This feels like a historic week. On April 9th we celebrated my firstborn sons 5th birthday, and it’s crazy how fast that has gone by. He can now make up crazy new stories, create very unique lego vehicles, convince his brother to do his dirty work, and help out with chores once in a while. April 9th is also significant for my business and family because that is the 4 year anniversary of me accepting a job offer from Faith Growth to work 20 hours a week as a freelance developer and leave my full-time position at an agency. I stayed on as their part-time lead WordPress developer for over a year and a half. Not having to commute anymore and being able to work from home all the time is great for the family. Having the potential to make 2-3x what I was making at an agency, with schedule flexibility, is wonderful. Over the last 4 years I haven’t always known if I was going to have enough billable work to do in the week, but it’s been steady enough that my family has never had to worry that we won’t be able to pay the bills or have food to eat. I love what I do and really appreciate the clients, bosses, mentors, and coworkers that have helped me get here.
Practical Ecommerce
I have let my clients know again and again that I am not an SEO expert, a Google Analytics expert, a Google Tag Manager expert, or a Google Adwords expert, but that doesn’t stop me from always needing to learn more about how those elements affect a website’s search engine performance, financial well-being, and page loading speed. This week we dug into sitemap issues with Practical Ecommerce because my client was concerned that Google was crawling old sitemaps and maybe spending too much effort following redirects from old URLs to new URLs.
As part of the investigative process, the client bought me a license for the Screaming frog SEO Log File Analyser. I’ve used Screaming frogs SEO Spider briefly in the past but have never looked at their Log analyser tool.
I logged into the hosting control panel, downloaded the (very large) raw access logs for the site, and opened them up in the Analyser. The tool filters the site traffic down to just the URLs that search engine bots have accessed, so that I can get a better idea of how bots are crawling the site and where there may be problems. I can type in the slug for a page like “amazon-ecommerce” and see any bot traffic with that in the URL. This means if bots went to https://domain.com/amazon-ecommerce, https://domain.com/amazon-ecommerce/page/500, or https://domain.com/category/marketing/amazon-ecommerce, or https://domain.com/5342342-amazon-ecommerce they all show up as separate items. I can see how many times the URL was visited, which bots visited it (Google, Bing, etc), and the HTTP status of the request (200 okay, 404 not found, 301 redirect, etc).

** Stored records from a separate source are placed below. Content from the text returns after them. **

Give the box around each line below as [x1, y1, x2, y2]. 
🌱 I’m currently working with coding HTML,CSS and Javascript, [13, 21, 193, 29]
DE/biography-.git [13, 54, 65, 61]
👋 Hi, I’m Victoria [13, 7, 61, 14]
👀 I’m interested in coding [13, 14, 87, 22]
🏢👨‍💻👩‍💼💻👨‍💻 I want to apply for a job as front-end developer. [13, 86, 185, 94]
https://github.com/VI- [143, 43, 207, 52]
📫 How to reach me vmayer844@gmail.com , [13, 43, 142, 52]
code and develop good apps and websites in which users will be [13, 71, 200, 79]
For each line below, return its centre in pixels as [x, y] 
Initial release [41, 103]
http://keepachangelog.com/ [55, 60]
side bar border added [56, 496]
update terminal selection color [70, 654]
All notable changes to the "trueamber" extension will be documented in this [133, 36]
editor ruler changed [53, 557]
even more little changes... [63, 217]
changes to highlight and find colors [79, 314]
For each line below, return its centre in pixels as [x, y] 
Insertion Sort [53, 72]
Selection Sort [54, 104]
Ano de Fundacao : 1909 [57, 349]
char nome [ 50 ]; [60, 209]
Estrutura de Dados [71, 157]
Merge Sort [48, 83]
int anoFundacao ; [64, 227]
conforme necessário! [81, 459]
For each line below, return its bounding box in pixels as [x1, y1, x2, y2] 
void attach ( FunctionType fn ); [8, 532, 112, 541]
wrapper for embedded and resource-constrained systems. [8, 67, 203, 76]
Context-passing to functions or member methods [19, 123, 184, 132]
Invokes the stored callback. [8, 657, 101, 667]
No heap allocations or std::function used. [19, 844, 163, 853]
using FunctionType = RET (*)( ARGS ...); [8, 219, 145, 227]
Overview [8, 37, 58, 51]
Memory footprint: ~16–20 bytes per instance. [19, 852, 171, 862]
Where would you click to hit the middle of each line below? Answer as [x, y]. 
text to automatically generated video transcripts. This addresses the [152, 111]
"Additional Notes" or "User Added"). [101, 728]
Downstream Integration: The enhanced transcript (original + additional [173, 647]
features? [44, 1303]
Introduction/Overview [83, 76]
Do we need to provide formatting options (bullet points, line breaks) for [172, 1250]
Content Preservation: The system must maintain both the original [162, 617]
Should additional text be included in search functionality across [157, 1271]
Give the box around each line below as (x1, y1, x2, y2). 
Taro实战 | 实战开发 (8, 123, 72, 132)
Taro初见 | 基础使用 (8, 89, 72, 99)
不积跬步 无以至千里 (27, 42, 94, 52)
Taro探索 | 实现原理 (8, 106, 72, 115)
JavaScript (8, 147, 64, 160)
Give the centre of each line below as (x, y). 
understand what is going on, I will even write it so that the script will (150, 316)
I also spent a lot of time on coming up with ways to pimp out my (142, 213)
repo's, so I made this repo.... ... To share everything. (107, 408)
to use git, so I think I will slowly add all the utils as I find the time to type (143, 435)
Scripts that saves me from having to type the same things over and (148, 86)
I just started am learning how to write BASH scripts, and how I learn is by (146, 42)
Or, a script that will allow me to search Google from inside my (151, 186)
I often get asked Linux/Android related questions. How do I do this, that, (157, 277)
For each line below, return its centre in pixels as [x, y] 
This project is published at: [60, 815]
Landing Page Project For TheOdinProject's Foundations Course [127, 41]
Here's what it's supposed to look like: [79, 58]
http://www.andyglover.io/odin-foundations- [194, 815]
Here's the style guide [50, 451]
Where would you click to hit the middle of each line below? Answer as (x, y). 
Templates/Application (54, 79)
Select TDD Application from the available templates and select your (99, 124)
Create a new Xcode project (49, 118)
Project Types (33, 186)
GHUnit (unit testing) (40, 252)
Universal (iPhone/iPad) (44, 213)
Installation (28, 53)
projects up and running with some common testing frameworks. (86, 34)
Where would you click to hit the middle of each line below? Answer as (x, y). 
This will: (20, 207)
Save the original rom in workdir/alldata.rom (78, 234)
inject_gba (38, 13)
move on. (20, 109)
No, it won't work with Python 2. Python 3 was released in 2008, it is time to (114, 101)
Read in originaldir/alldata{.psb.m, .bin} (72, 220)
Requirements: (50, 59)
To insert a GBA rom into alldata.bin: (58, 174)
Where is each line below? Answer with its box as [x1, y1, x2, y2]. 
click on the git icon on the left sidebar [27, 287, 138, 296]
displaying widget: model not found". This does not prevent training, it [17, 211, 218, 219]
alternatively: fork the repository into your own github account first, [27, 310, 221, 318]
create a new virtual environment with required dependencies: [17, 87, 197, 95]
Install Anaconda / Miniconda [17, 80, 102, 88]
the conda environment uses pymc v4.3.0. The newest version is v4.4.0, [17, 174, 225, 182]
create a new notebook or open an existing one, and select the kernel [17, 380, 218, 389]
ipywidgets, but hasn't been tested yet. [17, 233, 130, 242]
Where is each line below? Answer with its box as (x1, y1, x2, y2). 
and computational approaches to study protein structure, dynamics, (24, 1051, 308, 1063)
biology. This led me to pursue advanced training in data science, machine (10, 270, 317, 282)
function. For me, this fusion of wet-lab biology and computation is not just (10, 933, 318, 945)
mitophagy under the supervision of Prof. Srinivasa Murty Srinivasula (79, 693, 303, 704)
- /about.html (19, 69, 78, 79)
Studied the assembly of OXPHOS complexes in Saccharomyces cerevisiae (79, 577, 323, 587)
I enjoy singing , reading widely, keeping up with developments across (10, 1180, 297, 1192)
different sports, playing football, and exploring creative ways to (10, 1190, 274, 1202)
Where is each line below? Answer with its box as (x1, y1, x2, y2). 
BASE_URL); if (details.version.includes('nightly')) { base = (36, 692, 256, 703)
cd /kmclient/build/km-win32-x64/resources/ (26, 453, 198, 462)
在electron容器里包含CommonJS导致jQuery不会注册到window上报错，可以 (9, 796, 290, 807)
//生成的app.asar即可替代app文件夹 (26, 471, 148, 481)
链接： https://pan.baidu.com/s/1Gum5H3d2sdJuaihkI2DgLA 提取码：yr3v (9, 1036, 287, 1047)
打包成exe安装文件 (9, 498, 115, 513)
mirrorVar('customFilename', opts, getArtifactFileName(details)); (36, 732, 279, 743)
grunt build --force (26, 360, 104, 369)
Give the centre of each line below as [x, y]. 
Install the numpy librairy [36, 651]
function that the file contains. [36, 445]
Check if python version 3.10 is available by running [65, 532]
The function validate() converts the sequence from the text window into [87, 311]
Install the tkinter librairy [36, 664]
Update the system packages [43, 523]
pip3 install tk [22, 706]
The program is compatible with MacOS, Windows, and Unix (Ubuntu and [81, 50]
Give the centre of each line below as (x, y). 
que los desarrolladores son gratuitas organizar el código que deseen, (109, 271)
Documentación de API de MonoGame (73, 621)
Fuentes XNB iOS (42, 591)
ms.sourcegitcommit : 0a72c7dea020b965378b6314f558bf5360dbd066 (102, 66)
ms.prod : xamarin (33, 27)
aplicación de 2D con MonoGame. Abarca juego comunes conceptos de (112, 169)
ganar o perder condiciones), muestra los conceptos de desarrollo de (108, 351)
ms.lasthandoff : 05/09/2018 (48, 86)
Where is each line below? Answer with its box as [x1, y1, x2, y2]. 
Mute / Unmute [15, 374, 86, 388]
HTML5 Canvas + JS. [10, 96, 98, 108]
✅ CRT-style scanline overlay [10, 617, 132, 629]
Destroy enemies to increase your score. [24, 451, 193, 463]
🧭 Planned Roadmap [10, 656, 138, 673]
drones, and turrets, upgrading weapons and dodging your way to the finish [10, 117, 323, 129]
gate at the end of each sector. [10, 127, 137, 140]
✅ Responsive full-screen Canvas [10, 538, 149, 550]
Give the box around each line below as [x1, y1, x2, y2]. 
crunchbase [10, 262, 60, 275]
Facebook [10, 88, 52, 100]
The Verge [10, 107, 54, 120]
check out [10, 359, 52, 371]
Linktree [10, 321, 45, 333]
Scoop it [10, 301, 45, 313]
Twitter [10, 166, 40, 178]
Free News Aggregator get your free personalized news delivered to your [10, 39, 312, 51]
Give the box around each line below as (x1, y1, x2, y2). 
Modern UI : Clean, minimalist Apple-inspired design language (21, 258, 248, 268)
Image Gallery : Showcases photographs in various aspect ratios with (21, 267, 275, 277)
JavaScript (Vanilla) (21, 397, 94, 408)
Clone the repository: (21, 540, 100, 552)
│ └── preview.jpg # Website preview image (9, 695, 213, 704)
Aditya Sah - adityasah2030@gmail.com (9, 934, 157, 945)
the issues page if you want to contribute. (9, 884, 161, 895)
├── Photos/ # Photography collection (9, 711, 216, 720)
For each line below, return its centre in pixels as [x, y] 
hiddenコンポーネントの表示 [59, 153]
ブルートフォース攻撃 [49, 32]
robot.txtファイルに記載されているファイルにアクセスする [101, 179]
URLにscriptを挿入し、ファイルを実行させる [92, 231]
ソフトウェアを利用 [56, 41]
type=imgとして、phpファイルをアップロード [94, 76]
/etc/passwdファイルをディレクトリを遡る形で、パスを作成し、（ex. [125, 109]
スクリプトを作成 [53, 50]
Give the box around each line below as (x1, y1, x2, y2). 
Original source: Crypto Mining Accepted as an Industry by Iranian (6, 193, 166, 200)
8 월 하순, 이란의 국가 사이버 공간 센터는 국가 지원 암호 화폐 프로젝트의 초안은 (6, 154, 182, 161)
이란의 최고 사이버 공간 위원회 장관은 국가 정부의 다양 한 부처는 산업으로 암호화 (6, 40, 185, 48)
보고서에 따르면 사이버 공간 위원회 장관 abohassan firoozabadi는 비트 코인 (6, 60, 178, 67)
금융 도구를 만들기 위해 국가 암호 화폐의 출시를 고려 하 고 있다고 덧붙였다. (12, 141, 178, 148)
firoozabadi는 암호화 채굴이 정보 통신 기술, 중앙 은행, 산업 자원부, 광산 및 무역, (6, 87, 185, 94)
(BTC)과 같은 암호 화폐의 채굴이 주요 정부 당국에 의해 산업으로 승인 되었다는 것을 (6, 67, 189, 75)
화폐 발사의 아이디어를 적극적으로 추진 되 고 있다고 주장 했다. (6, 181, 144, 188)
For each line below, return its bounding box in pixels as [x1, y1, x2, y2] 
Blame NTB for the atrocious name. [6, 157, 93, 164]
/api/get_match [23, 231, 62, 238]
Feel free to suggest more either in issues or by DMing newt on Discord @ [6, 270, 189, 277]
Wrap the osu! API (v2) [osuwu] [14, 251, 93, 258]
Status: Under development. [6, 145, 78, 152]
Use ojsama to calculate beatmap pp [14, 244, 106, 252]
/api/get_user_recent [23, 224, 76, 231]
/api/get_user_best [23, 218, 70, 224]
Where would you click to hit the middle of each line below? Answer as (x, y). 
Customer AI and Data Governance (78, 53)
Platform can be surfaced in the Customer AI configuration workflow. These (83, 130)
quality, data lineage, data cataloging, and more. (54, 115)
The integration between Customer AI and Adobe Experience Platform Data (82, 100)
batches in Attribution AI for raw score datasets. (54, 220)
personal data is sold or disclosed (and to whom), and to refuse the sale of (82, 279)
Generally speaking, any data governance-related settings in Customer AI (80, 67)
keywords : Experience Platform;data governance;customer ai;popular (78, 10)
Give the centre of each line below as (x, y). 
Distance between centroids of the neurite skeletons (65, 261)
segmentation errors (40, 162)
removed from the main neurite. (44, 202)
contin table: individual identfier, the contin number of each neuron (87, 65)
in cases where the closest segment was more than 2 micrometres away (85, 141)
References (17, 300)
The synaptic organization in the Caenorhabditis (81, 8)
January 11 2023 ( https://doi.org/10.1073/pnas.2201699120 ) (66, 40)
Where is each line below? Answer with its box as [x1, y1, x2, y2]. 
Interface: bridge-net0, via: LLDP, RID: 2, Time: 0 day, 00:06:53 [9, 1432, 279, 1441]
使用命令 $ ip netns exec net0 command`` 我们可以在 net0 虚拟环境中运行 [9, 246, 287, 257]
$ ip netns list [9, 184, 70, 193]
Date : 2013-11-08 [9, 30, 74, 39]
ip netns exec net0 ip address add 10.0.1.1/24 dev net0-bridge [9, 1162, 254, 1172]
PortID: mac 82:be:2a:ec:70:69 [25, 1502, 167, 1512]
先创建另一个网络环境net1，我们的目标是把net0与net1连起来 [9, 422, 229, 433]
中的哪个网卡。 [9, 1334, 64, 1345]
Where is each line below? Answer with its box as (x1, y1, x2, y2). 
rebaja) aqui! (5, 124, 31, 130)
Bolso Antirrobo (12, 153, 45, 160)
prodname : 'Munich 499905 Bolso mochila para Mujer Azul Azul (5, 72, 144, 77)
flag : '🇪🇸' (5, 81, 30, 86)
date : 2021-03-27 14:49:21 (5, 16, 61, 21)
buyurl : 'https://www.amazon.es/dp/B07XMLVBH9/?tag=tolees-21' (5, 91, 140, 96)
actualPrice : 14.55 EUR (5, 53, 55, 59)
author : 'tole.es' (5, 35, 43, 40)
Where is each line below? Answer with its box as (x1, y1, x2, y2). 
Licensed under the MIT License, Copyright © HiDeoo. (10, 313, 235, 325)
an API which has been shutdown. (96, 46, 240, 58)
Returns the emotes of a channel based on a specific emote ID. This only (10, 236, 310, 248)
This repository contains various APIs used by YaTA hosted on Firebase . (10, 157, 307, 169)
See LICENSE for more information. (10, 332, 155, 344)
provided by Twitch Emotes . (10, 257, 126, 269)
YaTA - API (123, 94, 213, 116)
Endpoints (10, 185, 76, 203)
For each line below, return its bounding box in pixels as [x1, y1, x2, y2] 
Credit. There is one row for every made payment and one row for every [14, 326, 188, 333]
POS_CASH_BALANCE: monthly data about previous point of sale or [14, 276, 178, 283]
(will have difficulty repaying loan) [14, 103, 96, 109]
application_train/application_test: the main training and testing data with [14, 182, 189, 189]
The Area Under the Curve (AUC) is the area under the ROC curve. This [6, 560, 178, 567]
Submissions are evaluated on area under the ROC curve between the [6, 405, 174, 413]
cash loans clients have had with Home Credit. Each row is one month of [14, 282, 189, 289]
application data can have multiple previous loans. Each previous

It’s fun to go through and see the different URLs that bots will visit and then try to figure out how they even found that URL in the first place. We checked that any redirects are happening efficiently and that Googlebot wasn’t going down a long rabbit trail of redirects. Looking at our sitemaps that Google was crawling in Search Console, we discovered that there was an old sitemap from a few years ago they had referenced. The sitemap had not changed in years and it was from before the site had moved from HTTP to HTTPS URLs, so every link to an article was to the old HTTP version of the URL. This means that when Google would visit the links in that sitemap it would first try the HTTP URL and then follow a 301 redirect to the new secure URL. Once we found this, we quickly deleted the old sitemap and told Google Search Console to not use it any more. Now that we have the tools in place for analysing the log files, I am sure that there will be more detective work to be done in the future, when Google informs us of coverage issues.
Wrapping up
I also spent a few more days building Gutenberg blocks and refactoring some of the blocks I created over the last month. A couple of the blocks had very similar functionality with sortable posts and a post selection tool, so the prudent thing to do was moving common functionality out of the individual block folder and into a common components folder. Each block is now easier to maintain, and if we need to improve the functionality of the common components we can change it quickly in one spot instead of multiple files. After the abstraction of common components, I was able to create a new similar block even faster than I had in the past. Going back to clean up code from a few weeks before and improving upon it was definitely a worthwhile investment.